午饭时,椿树下的老碗会,因为雨天被转移到二爷家的门楼下。吃罢饭,抽一锅烟,胡吹浪谝,是老碗会的主题。庄稼人的话题离不开土地。二爷蹴在门墩边,看着一张张闷头吃饭的脸,吸了一口烟笑骂道,一个个心坏得很,以前农业社的时候,你们巴不得一年四季都下雨!这地一分,个个像打了鸡血一样!二爷话音还没落地,男人们七嘴八舌地嚷嚷起来,干农业社,每天起早贪黑,一年到头,温饱都成问题,反过来还欠生产队的,二爷,您老说句公道话,那日子过得恓惶不?
唉,要是这政策能早点来就好了!二爷长叹了一声。身为队长,那时候,除了一冬三个月,二爷每天的任务就是睁开眼去巷口的大椿树下,拽下挽在树杈上的麻绳,一边敲着铃铛一边大声喊着:“上工咧!上工咧!”铃响了半天,也不见一个人出来。蹲在碾盘上抽烟锅的二爷急了,气急败坏地从巷口喊到巷尾,一个个是不是掉到茅子坑了!上工不積极,分粮的时候,个个像饿狼一样!
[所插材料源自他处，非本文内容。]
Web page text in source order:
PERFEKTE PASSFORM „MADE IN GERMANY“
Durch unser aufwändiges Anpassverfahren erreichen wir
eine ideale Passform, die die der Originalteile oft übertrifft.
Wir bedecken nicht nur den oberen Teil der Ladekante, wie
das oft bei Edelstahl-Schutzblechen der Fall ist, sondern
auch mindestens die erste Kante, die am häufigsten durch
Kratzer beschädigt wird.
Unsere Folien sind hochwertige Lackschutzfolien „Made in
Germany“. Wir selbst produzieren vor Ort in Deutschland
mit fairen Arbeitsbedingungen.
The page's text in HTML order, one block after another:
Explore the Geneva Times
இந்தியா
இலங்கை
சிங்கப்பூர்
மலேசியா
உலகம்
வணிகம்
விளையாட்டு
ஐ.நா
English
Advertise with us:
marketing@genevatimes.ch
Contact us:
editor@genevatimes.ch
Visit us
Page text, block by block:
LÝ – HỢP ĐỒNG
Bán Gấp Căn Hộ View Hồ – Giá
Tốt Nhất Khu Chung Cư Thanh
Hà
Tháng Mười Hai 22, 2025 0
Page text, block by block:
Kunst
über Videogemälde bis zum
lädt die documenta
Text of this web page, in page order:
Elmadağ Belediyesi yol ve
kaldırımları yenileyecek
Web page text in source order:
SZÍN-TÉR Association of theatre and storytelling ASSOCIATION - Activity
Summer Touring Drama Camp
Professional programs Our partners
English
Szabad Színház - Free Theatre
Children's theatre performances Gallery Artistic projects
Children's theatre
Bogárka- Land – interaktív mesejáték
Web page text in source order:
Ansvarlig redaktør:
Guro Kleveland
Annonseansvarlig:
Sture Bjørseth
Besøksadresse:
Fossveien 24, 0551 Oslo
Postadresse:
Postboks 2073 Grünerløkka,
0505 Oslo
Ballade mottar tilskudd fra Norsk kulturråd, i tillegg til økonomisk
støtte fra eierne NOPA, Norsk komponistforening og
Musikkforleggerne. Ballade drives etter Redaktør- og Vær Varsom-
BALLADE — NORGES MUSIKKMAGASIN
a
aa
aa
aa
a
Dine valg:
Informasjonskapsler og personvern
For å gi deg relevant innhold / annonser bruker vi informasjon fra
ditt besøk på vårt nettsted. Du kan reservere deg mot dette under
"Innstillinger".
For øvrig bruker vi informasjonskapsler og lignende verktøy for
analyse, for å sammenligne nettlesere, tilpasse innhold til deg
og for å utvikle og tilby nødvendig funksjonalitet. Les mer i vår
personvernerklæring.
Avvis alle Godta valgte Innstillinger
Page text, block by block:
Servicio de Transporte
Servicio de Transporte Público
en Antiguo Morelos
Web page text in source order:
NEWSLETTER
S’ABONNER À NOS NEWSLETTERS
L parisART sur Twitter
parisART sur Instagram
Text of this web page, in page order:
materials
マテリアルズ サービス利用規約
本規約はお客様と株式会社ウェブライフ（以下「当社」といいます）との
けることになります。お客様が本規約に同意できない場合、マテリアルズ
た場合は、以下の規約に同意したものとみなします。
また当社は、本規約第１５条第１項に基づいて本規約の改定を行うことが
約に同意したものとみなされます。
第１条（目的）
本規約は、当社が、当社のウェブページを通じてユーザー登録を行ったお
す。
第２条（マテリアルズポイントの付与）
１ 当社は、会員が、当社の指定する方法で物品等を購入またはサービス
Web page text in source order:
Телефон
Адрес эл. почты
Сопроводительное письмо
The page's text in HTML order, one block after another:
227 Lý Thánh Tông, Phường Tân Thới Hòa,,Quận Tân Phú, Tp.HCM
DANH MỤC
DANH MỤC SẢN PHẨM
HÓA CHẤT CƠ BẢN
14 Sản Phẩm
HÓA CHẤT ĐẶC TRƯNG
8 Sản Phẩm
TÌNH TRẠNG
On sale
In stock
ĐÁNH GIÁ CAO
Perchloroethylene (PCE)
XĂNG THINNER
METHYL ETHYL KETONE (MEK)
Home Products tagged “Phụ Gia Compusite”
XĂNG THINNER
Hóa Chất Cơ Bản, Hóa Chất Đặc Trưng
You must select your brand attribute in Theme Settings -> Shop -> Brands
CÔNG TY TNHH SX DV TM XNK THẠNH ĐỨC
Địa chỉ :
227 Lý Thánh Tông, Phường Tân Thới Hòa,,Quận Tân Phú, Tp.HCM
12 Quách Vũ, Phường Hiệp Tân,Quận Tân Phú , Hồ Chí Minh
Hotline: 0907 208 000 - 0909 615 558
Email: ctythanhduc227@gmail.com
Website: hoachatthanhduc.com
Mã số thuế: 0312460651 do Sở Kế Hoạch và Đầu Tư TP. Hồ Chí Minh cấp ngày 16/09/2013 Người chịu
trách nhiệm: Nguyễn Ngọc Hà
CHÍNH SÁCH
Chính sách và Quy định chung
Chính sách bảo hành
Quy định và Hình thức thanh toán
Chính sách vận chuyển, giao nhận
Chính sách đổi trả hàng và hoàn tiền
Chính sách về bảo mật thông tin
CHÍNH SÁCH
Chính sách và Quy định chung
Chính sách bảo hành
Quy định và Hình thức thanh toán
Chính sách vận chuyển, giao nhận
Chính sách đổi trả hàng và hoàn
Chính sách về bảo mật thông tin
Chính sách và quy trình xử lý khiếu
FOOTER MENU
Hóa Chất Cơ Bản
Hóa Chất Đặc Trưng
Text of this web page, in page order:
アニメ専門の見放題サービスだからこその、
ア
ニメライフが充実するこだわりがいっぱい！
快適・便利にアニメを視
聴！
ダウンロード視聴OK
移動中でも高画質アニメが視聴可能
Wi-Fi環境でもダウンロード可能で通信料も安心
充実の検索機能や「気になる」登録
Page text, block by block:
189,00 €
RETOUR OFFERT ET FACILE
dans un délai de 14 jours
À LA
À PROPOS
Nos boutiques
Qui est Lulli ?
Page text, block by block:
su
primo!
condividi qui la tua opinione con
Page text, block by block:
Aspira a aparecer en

提起分粮食,门楼下又热闹开了。张三说,那年分苞谷,分了一夜,他拉着架子车都在打盹。王二说,那年李四婆娘为了多分二斤麦子,在地上滚得像个泥母猪。
唉,一句话,还不是穷嘛!要是家家粮满囤满,谁还争那啊!二爷说罢站起来,将烟锅别在腰带上走到门楼下,仰头望着雨天。
这雨要是继续下,咱就看着苞谷烂在地里?二爷忽然大声问。一语点醒梦中人,×他先人呢,这跟雨怄气磨自己洋工?
男人们一个个拍拍屁股,起身拿了碗筷,就都走了出去。各院开始吼起了男人的声音,娃他妈,赶紧收拾东西,咱掰苞谷去!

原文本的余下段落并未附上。